Der führt im Übrigen zu einer ironischen Volte. Wenn Bischöfe im Sinne der vorgesehenen kirchlichen Auswahlverfahren überdurchschnittlich qualifizierte Personen sind und zugleich in ihren Diözesen herrschen sollen, erfüllen sie alle Merkmale katholischer Elite. Sind sie nicht Teil des Volkes Gottes? Sollten sie auf dem Synodalen Weg nicht bestimmend wirken, um dem Verdacht zu entkommen, es handle sich um ein Unternehmen, das „von einer Elite veranstaltet wird“?
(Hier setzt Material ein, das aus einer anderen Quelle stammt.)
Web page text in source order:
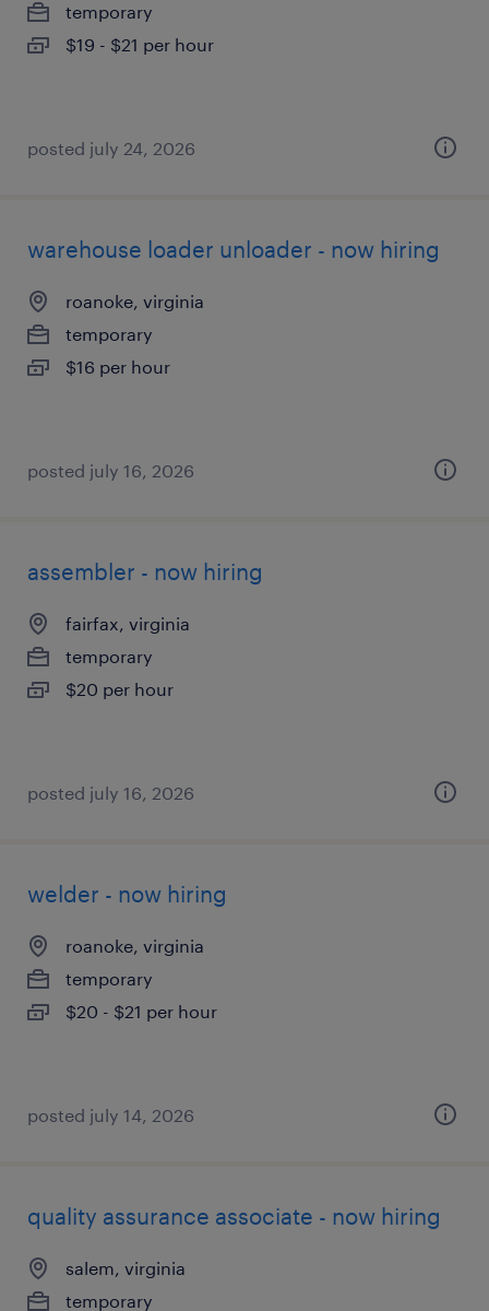
temporary
$19 - $21 per hour
posted july 24, 2026
warehouse loader unloader - now hiring
roanoke, virginia
temporary
$16 per hour
posted july 16, 2026
assembler - now hiring
fairfax, virginia
temporary
$20 per hour
posted july 16, 2026
welder - now hiring
roanoke, virginia
temporary
$20 - $21 per hour
posted july 14, 2026
quality assurance associate - now hiring
salem, virginia
temporary

Dann muss man aber aus römischer Sicht auch nicht davor warnen, dass Bischöfe ihre apostolische Macht verlieren. Im Gegenteil: Elitentheoretisch wäre dies im Sinne des Papstes geboten.

Papst Franziskus legt keinen gehobenen Wert auf semantische Klarheit und theologische Begründungen. Der Charme seiner pastoral-pontifikalen Einlassungen von fliegenden Pressekonferenzen über markante Zeichen der Zuwendung zu Menschen in Not bis hin zu seinen eindrücklichen Predigten besteht gerade darin, dass er Grenzen überschreitet. Sollte er dies auch in diesem Fall getan haben? Handelt es sich um eine paradoxe Intervention ersten Ranges?